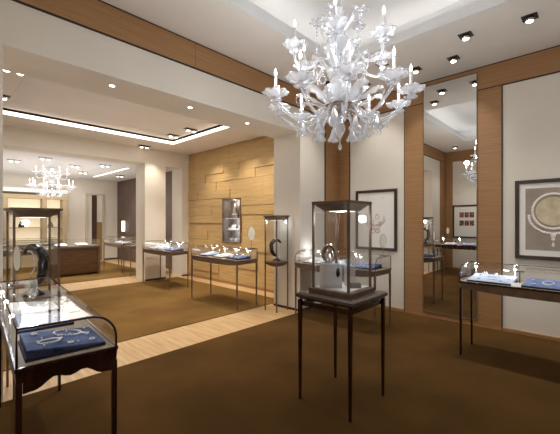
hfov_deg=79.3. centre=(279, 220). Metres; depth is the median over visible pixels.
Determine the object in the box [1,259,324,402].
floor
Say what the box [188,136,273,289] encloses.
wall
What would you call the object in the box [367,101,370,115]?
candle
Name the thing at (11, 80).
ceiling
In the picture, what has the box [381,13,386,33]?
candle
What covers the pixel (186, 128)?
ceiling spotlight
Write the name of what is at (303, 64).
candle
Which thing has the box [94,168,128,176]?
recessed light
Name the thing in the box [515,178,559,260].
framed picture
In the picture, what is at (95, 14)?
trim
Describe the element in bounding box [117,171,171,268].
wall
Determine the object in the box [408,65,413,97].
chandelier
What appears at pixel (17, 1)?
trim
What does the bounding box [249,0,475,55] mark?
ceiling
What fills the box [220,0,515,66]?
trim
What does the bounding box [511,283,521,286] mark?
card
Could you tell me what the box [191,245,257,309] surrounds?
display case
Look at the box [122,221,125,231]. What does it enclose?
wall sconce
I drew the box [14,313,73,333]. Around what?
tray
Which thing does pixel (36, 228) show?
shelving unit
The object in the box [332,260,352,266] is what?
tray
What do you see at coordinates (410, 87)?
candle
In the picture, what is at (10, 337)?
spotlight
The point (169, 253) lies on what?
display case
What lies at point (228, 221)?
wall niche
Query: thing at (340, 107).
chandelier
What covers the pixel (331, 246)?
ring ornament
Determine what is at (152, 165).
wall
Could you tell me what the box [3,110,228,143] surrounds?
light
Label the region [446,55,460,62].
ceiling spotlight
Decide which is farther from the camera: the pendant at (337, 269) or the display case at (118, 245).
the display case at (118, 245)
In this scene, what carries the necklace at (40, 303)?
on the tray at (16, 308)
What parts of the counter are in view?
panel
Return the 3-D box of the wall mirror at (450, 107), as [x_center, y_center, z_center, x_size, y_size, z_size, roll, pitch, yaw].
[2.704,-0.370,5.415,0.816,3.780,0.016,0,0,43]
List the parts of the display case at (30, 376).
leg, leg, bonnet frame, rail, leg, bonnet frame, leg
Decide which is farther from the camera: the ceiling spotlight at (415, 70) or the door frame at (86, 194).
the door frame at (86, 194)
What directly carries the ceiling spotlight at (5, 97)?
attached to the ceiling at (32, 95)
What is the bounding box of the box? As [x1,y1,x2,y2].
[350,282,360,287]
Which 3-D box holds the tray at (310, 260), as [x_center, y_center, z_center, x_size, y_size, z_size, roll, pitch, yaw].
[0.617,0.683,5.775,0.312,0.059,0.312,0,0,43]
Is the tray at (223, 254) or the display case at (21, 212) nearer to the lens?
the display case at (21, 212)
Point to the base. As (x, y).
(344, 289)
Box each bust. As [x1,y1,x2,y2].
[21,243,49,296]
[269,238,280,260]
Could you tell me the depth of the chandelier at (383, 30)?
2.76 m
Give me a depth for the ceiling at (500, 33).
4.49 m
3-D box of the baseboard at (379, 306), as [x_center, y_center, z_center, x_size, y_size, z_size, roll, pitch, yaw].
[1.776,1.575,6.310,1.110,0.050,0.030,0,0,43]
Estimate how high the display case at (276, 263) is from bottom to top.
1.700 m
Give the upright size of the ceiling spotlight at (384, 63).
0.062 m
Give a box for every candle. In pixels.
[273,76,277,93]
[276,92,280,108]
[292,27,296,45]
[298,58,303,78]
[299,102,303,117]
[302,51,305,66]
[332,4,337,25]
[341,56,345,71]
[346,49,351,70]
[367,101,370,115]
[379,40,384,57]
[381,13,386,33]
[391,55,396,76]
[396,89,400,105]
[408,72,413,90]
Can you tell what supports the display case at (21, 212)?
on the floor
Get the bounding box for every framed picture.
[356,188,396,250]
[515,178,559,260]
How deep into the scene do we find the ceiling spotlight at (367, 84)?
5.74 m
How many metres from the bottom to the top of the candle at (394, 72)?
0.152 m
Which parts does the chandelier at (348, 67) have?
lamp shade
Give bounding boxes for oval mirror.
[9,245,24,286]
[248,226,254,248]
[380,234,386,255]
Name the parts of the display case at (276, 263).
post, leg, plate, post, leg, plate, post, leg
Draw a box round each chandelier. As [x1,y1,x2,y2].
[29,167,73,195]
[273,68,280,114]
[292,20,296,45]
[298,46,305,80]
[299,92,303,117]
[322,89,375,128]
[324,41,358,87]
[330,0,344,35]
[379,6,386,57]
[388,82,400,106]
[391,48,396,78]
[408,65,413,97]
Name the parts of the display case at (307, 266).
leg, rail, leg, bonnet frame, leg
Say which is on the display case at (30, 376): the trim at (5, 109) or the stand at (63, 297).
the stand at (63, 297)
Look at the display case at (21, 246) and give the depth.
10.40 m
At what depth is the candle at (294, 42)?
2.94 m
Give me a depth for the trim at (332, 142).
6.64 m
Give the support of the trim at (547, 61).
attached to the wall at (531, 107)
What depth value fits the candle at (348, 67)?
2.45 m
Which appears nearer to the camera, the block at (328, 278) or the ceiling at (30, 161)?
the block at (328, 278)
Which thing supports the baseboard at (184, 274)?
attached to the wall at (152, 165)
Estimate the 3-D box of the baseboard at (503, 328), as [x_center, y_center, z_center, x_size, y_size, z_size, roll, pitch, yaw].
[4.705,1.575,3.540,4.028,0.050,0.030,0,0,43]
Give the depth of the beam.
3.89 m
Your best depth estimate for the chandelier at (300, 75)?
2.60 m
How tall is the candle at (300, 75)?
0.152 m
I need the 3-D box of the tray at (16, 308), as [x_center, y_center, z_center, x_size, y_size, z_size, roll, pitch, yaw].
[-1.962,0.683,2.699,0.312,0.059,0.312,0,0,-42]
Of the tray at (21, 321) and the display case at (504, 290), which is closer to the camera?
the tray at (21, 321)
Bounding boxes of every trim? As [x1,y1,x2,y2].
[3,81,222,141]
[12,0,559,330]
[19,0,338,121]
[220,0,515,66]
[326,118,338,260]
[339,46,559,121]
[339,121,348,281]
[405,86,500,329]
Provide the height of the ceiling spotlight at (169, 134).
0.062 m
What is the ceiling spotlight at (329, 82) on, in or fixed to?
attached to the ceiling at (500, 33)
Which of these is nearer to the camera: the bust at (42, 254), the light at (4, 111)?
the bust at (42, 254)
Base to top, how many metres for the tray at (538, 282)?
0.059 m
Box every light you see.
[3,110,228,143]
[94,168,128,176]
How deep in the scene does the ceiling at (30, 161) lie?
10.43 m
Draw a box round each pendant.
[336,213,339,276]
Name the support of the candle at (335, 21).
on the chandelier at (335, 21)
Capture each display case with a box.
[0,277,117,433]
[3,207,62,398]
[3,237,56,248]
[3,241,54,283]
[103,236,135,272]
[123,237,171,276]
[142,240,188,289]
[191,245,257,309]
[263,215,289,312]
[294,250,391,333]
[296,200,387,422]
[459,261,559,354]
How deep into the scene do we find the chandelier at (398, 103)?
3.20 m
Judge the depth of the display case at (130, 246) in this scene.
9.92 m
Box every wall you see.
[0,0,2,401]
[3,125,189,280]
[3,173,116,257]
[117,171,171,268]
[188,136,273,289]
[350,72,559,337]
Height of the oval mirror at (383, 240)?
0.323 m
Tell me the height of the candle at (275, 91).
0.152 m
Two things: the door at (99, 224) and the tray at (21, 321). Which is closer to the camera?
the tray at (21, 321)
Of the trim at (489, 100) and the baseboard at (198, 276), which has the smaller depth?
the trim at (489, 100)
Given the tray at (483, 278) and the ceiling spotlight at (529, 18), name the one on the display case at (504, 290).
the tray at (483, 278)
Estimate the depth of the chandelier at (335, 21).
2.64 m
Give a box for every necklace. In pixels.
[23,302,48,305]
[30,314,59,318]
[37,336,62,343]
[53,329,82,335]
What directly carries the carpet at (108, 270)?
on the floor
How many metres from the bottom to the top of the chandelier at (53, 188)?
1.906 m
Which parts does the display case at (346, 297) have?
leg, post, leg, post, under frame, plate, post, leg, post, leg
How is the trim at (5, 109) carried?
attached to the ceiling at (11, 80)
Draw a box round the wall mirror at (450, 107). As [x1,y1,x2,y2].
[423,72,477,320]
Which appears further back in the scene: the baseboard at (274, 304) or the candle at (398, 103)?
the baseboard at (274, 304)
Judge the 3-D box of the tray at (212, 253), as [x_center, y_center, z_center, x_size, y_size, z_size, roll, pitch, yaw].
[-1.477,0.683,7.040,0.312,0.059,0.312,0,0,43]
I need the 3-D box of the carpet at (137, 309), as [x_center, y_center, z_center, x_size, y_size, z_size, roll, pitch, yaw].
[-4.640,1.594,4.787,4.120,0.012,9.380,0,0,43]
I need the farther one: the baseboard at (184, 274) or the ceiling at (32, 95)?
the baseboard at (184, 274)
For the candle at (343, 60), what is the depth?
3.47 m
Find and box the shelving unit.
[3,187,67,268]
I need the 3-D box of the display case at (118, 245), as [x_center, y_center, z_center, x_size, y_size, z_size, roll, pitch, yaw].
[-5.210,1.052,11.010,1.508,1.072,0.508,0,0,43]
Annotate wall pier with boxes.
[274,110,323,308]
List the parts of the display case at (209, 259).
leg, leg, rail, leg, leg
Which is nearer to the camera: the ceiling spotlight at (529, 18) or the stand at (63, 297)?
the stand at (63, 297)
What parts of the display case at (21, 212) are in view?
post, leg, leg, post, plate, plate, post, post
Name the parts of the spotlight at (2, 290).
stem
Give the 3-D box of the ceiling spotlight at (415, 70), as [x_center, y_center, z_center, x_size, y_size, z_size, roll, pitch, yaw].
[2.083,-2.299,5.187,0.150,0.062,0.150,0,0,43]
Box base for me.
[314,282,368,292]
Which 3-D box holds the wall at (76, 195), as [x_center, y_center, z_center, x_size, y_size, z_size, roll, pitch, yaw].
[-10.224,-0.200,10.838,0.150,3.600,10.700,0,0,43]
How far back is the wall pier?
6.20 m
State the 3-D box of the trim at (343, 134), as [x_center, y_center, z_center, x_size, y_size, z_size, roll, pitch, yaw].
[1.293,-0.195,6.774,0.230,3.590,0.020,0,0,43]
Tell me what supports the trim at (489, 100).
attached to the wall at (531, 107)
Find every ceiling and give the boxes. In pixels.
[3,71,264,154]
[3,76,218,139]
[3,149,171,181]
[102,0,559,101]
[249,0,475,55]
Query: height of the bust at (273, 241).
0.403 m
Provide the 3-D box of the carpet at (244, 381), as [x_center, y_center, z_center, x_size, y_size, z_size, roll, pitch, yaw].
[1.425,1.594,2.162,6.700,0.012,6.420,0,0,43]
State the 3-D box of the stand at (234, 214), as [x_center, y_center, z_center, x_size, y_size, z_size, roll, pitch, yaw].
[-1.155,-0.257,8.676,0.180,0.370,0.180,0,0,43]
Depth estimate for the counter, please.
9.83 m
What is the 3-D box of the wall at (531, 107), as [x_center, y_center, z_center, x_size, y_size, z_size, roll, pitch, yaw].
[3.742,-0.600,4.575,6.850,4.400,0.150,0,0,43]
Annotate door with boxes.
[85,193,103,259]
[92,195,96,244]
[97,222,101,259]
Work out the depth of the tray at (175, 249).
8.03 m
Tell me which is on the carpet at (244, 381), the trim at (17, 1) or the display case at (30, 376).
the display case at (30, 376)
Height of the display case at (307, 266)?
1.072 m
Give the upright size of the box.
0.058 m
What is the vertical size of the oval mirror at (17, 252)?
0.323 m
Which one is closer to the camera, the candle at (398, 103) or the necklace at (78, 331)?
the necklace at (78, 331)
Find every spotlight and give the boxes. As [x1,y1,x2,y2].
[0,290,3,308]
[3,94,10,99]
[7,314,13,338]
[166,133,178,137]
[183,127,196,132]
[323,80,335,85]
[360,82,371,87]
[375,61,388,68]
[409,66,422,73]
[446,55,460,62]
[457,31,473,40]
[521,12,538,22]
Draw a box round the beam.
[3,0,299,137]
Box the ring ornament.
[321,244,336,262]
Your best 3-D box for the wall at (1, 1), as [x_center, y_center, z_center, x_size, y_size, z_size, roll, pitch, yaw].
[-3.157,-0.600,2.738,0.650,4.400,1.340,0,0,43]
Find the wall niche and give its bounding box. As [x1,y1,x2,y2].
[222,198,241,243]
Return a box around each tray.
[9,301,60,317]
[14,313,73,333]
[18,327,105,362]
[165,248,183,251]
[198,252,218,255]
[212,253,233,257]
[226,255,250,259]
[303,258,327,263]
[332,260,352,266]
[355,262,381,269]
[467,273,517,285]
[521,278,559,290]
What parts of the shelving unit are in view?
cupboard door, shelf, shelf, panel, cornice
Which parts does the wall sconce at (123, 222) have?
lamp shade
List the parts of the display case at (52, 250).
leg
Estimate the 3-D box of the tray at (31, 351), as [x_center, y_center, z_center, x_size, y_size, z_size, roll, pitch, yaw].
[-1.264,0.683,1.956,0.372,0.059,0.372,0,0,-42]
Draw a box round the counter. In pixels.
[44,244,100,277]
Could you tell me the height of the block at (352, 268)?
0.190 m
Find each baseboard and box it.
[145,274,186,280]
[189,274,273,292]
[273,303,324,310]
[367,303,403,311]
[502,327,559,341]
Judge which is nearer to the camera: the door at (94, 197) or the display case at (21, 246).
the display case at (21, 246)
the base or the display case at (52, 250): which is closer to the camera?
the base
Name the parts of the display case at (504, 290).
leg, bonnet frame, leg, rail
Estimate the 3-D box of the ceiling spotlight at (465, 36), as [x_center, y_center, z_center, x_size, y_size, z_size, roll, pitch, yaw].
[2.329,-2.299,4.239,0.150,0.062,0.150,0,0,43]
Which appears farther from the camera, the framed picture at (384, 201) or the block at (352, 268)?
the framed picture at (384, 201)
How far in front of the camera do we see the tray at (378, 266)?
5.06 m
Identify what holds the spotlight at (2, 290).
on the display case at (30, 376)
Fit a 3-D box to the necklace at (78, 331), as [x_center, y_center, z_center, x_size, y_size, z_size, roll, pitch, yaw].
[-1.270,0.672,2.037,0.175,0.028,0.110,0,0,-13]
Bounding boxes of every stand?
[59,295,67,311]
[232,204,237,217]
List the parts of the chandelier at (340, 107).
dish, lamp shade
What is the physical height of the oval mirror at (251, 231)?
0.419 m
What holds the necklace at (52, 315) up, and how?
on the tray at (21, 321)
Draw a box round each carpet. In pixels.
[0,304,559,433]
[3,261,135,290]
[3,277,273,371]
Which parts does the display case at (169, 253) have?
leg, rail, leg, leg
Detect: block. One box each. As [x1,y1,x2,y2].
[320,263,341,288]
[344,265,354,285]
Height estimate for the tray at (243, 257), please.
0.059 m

------

* About this task: Write out word for word every line from the one containing "Draw a box round each carpet. In pixels." through the last line of the data, and no other line.

* Task answer:
Draw a box round each carpet. In pixels.
[0,304,559,433]
[3,261,135,290]
[3,277,273,371]
Which parts does the display case at (169, 253) have?
leg, rail, leg, leg
Detect: block. One box each. As [x1,y1,x2,y2].
[320,263,341,288]
[344,265,354,285]
Height estimate for the tray at (243, 257), please.
0.059 m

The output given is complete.